The Nuremberg Party Day Badge (German: Das Nürnberger Parteiabzeichen von 1929) was a highly revered political decoration of the Nazi Party (NSDAP). It was the second badge recognised as a national award of the party.

 
Also known as the "1929 Nürnberg Party Badge", the badge was awarded to those Nazi Party members who had attended the national rally in the city of Nuremberg. A special honour badge, the Party through regulations of 6 November 1936, established the badge for the 4th Reichsparteitage der NSDAP (4th National Party Day) in Nuremberg of 1-4 August 1929. Permission to wear the Nuremberg Party Badge was granted by the Gauleiter (Senior district leader). The wearing of the badge could be withdrawn by Hitler and the chief of the Nazi Party Chancellery, Martin Bormann.
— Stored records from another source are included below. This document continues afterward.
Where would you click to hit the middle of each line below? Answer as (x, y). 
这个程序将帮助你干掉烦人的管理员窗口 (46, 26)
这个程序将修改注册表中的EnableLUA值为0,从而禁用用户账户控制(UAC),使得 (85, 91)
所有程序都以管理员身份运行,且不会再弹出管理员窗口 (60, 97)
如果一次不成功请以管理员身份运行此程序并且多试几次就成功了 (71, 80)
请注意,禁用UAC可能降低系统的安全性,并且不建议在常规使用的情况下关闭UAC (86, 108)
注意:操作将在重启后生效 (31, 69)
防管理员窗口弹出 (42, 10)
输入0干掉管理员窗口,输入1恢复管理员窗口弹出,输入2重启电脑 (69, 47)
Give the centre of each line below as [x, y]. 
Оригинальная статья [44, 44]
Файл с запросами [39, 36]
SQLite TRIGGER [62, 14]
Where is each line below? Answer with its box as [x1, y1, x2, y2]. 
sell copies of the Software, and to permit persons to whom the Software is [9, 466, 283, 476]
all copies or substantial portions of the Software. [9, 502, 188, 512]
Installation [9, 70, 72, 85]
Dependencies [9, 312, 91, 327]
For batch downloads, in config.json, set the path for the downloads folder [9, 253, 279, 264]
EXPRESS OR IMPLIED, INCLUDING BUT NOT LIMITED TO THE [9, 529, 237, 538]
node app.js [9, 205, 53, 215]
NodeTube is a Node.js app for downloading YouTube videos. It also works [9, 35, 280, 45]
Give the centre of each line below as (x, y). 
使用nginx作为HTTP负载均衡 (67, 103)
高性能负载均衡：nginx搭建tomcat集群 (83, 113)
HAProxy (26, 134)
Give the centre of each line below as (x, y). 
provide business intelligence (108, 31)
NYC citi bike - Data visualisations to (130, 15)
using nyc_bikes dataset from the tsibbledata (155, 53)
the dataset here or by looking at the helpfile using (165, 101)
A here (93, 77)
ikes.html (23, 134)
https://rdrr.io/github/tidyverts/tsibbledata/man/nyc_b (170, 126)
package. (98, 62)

After the founding of Nazi Germany, the Nuremberg Party Day Badge took on a symbol of the "Old Guard" and was frequently displayed by high-ranking leaders, including Adolf Hitler (who normally did not wear an excess of NSDAP awards) at subsequent Nuremberg rallies. The badge was to be worn on the left breast side of a uniform. It measured 21mm wide by 48mm high; it showed the Nuremberg Castle at the top with the word "Nürnberg" under it. An eagle sitting on top of a helmet was in the center with the inscriptions "1914-1919" and "N.S.D.A.P. 1929 Partei Tag" around it.

In November 1936, Hitler gave new "orders" for the "Orders and Awards" to be bestowed. The top NSDAP awards are listed in this order: 1. Coburg Badge; 2. Nuremberg Party Badge of 1929; 3. SA Treffen at Brunswick 1931; 4. Golden Party Badge; 5. The Blood Order; followed by the Gau badges and the Golden HJ Badge.